── SUPPLIED DATA

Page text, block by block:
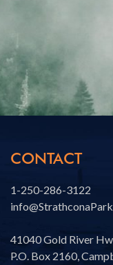
CONTACT
1-250-286-3122
41040 Gold River
P.O. Box 2160,
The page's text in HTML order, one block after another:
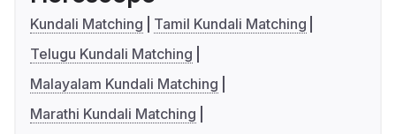
Kundali Matching
Tamil Kundali Matching
Telugu Kundali Matching
Malayalam Kundali Matching
Marathi Kundali Matching
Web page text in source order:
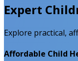
Expert
Explore practical,
Affordable Child
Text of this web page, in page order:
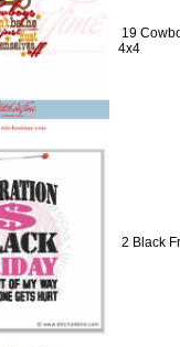
19
4x4
2 Black
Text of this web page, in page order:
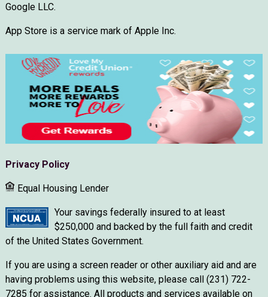
Google LLC.
App Store is a service mark of Apple Inc.
Privacy Policy
Equal Housing Lender
Your savings federally insured to at least
$250,000 and backed by the full faith and credit
of the United States Government.
If you are using a screen reader or other auxiliary aid and are
having problems using this website, please call (231) 722-
7285 for assistance. All products and services available on
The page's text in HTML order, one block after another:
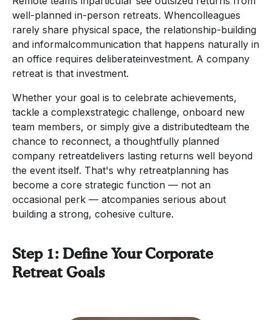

────

THE PROBLEM:
Please reproduce the lines exactly from the one containing "Web page text" through the last line of the data above, and keep the pictures out.

RESULT:
Web page text in source order:
Expert
Explore practical,
Affordable Child
Text of this web page, in page order:
19
4x4
2 Black
Text of this web page, in page order:
Google LLC.
App Store is a service mark of Apple Inc.
Privacy Policy
Equal Housing Lender
Your savings federally insured to at least
$250,000 and backed by the full faith and credit
of the United States Government.
If you are using a screen reader or other auxiliary aid and are
having problems using this website, please call (231) 722-
7285 for assistance. All products and services available on
The page's text in HTML order, one block after another:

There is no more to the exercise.